其實說好聽了,這地方是珍寶閣,說難聽了就跟當鋪沒有什麽區別了。
但是肯定也不乏有一些好東西。
蘇荷身為顧將軍的夫人,從穿著上來看,肯定是非富即貴的。
並且,掌櫃的還認識蘇荷,這一陣子,蘇荷在京中出的風頭可不少。
“顧夫人,什麽風把您給吹來了。”
蘇荷一點都不驚訝,他為什麽會認識自己,畢竟自己雖然沒有什麽特別大的能力,但是最近京城鬧騰的事情,都跟自己有關係。
“李老板,幸會了。”
李老板也回禮。
“顧夫人需要點什麽?”
蘇荷卻四處看了看:“我先看看,具體要什麽,再說。”
蘇荷帶著芸娘在李記轉了很久,而李記的老板也不是傻子。
看蘇荷這個樣子,就知道她們嗯本就不是來買東西的。
“顧夫人,看您也不像是來買東西的。您需要什麽,可以跟小人說,隻要小人能幫上忙的地方,肯定知無不言言無不盡。
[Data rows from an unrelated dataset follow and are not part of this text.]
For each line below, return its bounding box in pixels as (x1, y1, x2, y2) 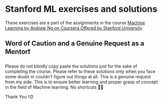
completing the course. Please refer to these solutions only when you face (5, 68, 156, 74)
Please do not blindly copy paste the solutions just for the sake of (5, 63, 137, 69)
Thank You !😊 (5, 94, 34, 100)
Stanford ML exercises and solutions (5, 3, 158, 15)
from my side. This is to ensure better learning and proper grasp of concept (5, 79, 158, 85)
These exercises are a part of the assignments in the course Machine (5, 20, 145, 26)
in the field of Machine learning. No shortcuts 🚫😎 (5, 84, 104, 90)
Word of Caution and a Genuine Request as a (5, 39, 144, 48)
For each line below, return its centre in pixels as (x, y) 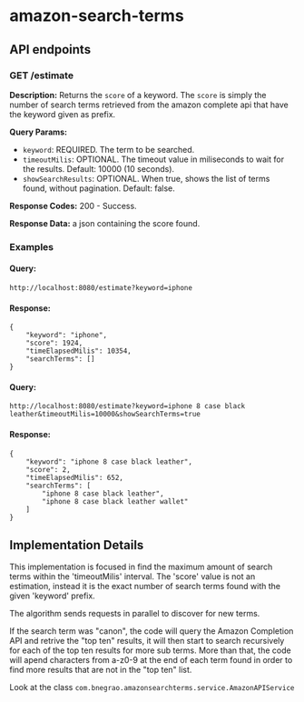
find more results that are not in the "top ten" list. (101, 670)
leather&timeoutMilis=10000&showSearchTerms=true (105, 415)
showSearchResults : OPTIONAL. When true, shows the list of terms (146, 178)
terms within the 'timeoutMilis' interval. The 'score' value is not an (132, 577)
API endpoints (50, 50)
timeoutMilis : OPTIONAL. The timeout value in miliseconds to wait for (153, 159)
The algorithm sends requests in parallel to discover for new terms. (135, 614)
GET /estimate (42, 75)
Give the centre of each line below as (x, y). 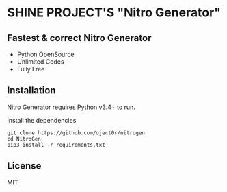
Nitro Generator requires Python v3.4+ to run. (71, 107)
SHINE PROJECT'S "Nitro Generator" (114, 13)
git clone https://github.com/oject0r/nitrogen (76, 133)
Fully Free (31, 69)
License (24, 166)
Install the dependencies (42, 120)
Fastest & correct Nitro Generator (79, 38)
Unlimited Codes (40, 62)
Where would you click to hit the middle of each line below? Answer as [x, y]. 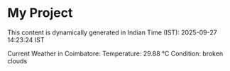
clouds [17, 60]
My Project [40, 13]
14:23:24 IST [26, 39]
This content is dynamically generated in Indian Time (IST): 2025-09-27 [113, 32]
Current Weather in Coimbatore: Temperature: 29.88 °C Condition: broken [115, 53]
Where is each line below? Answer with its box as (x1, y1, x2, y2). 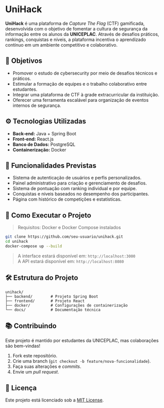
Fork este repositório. (12, 353, 58, 359)
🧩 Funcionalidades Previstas (5, 161, 97, 170)
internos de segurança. (12, 102, 62, 108)
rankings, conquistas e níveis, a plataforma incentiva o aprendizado (5, 36, 146, 43)
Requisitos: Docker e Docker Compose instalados (17, 225, 121, 231)
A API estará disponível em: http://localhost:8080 (17, 258, 124, 264)
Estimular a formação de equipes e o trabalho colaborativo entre (12, 81, 147, 87)
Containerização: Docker (12, 146, 67, 153)
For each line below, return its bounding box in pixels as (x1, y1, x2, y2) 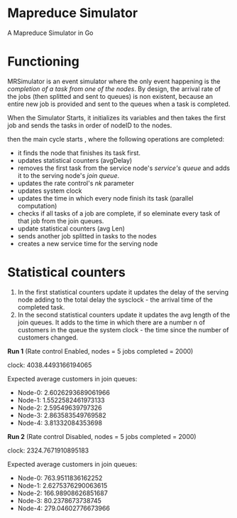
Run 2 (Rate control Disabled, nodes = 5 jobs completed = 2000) (7, 432, 197, 440)
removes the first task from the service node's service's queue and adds (17, 164, 231, 172)
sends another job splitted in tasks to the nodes (17, 231, 158, 240)
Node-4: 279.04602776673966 (17, 504, 110, 512)
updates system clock (17, 186, 82, 195)
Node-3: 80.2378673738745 (17, 496, 101, 504)
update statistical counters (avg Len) (17, 224, 126, 233)
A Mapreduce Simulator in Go (7, 28, 94, 37)
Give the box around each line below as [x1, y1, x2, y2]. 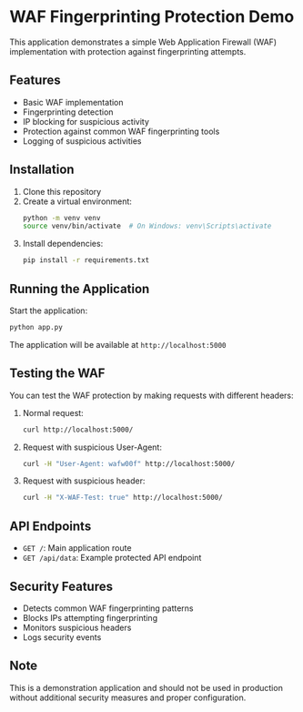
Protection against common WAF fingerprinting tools [22, 126, 220, 137]
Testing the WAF [9, 366, 106, 381]
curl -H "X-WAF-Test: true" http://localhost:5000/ [22, 493, 223, 503]
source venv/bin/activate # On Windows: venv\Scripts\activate [22, 221, 272, 231]
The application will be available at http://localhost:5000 [9, 339, 227, 350]
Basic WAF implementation [22, 97, 125, 107]
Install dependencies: [22, 239, 104, 249]
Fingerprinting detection [22, 107, 114, 117]
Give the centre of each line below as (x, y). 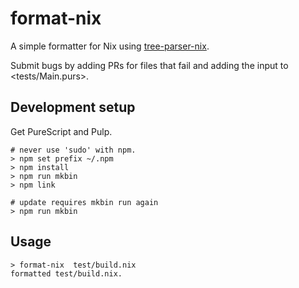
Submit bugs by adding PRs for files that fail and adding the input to (149, 65)
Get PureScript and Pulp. (61, 131)
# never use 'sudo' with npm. (73, 150)
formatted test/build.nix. (66, 273)
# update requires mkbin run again (84, 202)
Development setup (73, 107)
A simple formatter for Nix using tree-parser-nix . (110, 46)
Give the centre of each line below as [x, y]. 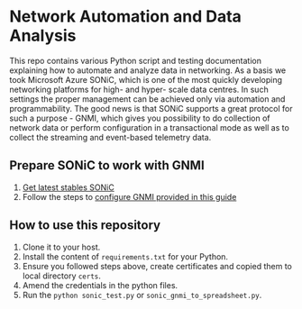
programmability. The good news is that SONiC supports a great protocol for [151, 108]
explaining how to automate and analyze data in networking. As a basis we [148, 70]
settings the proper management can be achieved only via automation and [147, 99]
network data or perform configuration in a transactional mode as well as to [150, 127]
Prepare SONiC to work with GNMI [107, 165]
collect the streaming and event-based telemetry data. [110, 137]
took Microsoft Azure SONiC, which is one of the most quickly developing [146, 79]
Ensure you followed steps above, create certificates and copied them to [157, 266]
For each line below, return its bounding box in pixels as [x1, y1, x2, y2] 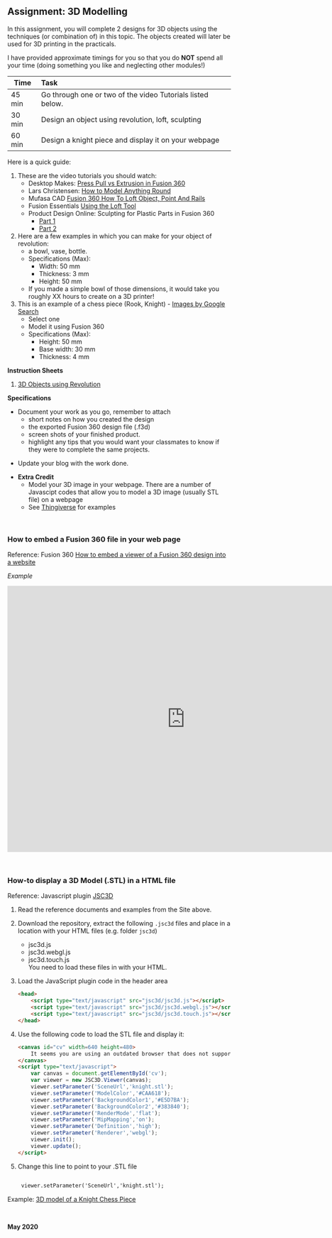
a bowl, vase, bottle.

”
看著老板這麽上道,蘇荷也不藏著掖著了。
“老板,我就是想問一下,你這個珍寶閣開起來的話,費勁麽。”
老板微微一愣,明顯沒有想到蘇荷竟然會問這個問題。
當下也明白了,蘇荷到底想要幹嘛。
“顧夫人不是在京中開了店麽?您又對珍寶閣感興趣了?”
這就算是問到點子上了。
“隻是暫時的有興趣,還沒想好具體要怎麽做,所以想要來你們這裏取取經。我想過了,珍寶閣跟我們做妝品是不一樣的。妝品講究配料跟配方。但是珍寶閣完全不用,有東西就行了,隻要知道東西來源。”
李老板現在算是聽懂了。
“我明白顧夫人您的意思了,其實東西倒是不難弄,不管是去外邊收,還是低價買,高價賣,隻要能賣出去,就絕對能賺。我們這種生意,要麽就不開張,要麽開張不誇張的說就可以吃半年。不過我要提醒您顧夫人,這一行,並沒有您看到的那麽好做,也是需要講究方式跟方法的。”
這一點,蘇荷肯定明白。
“嗯,還有別的麽?”
“還要有合法的材料來源,或者是精品的鍛造師傅。畢竟,我們珍寶閣做東西,前期也要考慮成本。低價的東西,也要出。”
鍛造師這一點,她還是比較有信心的。
給她做口紅殼子的師傅,手藝就不錯。
就是這個合法的材料來源,有點費勁。
“這個合法的材料來源,是什麽意思?”
李老板給她解釋:“咱們國家的所有材料,都是由國家來管控跟管轄的。所以如果要采買的話,就會需要各種許可證。”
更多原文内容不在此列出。